An insurance-free primary care "direct medical home" that requires patients to pay low monthly fees, but gives them 24/7 access and cheaper healthcare costs has the potential to save hundreds of billions of dollars if it's included in the national healthcare reform model, one advocate says.
Norm Wu is CEO of Qliance Medical Management, Inc., which operates one direct medical home that employs nine physicians serving about 2,500 patients in Seattle and has hopes to expand nationally. Even though their numbers are small, Wu is an unabashed enthusiast. He says the direct medical home model on a national scale could save patients and employers $300 billion to $500 billion a year "in hard-dollar, upfront savings" largely in the form of lower health insurance premiums.
"With that savings, you can provide comprehensive health coverage for every man, woman, and child in America," Wu says. "But it is hard to get that message out. People consider insurance synonymous with healthcare and it's hard to break out of that box."
Wu insists that the direct medical home model is not another form of concierge medicine that cherry picks healthy patients and shoos away the chronically ill. "We don't like that term because it smacks of elitism. We provide concierge-level service at prices that everyone can afford," Wu says.
"The people who are really attracted to us are the high utilizers," Wu says. "If you have a chronic illness we are a God send. For a flat monthly fee, you can see us as many times as you need to. We are available for phone conferences and e-mail. There is 24/7 access."
"We also have a lot of people who are reasonably healthy," he says. "They don't get sick that often, but they are health conscious so they want preventive care and when they do get sick they want to see a physician who knows them as soon as possible."

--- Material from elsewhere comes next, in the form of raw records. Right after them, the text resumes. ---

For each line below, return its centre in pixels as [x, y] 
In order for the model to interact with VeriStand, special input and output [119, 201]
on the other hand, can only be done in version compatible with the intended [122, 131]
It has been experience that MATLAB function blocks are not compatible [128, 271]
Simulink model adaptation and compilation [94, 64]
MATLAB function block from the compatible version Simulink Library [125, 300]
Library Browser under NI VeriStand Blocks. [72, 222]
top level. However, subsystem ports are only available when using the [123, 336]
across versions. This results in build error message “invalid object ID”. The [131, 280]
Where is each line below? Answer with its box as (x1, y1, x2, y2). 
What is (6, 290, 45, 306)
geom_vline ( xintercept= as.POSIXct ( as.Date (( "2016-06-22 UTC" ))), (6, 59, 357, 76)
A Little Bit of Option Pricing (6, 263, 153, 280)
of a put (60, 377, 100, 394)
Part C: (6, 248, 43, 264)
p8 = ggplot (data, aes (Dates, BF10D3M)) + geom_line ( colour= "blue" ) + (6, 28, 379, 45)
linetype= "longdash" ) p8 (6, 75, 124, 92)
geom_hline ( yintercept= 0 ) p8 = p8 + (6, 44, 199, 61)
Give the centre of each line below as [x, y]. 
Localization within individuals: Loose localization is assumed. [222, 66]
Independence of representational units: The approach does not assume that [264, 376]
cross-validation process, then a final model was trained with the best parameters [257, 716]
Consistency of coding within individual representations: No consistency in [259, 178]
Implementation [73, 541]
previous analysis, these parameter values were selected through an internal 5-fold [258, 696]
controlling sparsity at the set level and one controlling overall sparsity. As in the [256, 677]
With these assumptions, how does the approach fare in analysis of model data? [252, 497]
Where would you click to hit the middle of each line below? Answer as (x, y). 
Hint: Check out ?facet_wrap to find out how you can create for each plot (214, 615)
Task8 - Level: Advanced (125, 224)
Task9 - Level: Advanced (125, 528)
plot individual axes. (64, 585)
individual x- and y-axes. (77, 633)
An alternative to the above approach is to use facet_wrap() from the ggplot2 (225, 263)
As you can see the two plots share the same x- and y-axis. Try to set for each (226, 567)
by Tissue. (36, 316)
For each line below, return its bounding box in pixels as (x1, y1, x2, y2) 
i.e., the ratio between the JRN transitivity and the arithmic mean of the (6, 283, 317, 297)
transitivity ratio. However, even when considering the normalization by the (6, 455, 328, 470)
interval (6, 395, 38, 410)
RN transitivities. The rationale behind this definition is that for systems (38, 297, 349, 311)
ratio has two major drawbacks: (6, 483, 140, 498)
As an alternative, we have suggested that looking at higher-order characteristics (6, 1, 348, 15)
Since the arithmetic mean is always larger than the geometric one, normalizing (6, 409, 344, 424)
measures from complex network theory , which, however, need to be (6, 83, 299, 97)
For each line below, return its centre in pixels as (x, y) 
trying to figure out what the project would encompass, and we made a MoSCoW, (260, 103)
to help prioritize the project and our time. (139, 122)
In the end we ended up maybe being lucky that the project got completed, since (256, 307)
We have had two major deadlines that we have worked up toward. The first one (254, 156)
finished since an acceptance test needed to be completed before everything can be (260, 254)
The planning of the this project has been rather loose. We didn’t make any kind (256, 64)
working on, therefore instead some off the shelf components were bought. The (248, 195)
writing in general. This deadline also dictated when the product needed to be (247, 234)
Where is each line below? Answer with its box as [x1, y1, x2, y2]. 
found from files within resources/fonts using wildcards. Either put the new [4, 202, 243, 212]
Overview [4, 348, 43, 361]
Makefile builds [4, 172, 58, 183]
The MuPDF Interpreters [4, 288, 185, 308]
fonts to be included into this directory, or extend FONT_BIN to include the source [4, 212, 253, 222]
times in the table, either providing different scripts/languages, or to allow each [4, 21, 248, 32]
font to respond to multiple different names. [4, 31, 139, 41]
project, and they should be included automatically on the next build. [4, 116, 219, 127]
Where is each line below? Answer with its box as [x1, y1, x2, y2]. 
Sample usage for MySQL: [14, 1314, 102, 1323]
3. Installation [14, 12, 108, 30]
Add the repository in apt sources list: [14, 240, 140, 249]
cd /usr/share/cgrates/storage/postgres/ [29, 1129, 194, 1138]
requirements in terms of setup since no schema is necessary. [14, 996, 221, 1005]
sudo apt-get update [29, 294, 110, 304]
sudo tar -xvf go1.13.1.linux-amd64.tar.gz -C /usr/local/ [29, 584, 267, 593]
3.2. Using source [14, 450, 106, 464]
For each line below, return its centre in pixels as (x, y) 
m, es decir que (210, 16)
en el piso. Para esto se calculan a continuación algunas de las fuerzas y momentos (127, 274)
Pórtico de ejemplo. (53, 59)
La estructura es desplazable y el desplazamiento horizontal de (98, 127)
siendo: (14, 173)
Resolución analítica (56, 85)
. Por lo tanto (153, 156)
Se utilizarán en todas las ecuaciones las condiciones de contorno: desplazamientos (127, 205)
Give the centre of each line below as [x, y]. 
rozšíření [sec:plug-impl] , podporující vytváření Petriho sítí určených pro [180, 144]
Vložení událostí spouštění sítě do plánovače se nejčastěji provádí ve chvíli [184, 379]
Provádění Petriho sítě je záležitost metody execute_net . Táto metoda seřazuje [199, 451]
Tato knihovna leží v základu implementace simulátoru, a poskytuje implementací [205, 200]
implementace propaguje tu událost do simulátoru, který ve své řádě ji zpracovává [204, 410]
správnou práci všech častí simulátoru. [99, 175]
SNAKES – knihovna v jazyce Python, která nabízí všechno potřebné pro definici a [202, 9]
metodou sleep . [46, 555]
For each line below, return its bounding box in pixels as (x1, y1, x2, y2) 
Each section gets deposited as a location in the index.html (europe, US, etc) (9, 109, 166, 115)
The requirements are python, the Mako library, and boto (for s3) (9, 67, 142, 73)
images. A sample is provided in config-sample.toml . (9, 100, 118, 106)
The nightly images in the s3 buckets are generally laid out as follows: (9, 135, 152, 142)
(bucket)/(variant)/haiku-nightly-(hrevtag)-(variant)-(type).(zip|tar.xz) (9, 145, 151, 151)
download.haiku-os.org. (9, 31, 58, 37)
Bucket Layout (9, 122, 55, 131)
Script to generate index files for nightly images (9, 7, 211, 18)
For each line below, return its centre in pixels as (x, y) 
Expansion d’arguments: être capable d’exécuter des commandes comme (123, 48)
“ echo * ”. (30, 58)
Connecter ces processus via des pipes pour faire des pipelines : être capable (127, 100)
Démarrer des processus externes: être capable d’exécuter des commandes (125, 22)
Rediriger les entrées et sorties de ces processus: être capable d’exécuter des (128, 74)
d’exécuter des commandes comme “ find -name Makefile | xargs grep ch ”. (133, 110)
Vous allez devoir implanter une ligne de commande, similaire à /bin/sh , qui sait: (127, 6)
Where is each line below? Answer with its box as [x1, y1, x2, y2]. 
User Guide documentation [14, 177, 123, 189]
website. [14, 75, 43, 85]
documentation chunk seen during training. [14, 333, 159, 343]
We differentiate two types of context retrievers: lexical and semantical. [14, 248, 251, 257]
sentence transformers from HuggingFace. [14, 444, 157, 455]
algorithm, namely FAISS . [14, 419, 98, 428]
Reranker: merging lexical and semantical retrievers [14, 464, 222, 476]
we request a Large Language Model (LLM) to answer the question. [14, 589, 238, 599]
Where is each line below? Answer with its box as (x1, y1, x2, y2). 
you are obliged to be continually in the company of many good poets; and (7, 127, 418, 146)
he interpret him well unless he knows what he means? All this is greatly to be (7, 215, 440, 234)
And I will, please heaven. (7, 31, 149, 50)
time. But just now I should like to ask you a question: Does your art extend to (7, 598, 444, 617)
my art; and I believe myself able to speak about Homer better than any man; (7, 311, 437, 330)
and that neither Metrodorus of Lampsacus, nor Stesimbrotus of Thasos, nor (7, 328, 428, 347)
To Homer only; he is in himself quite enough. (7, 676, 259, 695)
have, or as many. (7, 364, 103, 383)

For monthly fees ranging from $39 to $79 depending upon age, Wu says Qliance patients get unrestricted primary care for vaccinations, checkups, pneumonia, minor fractures, women's health exams, and ongoing care for chronic illnesses, such as diabetes, hypertension or obesity. No one is denied care for preexisting conditions, there is same- or next-day service for urgent care, and visits with salaried, physician-employees can last 30 minutes to an hour.
Medicare/Medicaid/SCHIP patients are accepted; their coverage is not.
Lab tests, pharmacy, and durable medical equipment are not covered by the monthly fee. Instead, Wu says Qliance "passes on our wholesale costs, so there is no incentive for us to be pushing stuff off on patients that they don't need." The patients' higher out-of-pocket expenses for ancillary care are offset, Wu says, by the savings of 40% to 50% for patients, and 20% to 35% for employers when they swap their low-deductable, high-premium health insurance for either high-deductable or wrap-around coverage.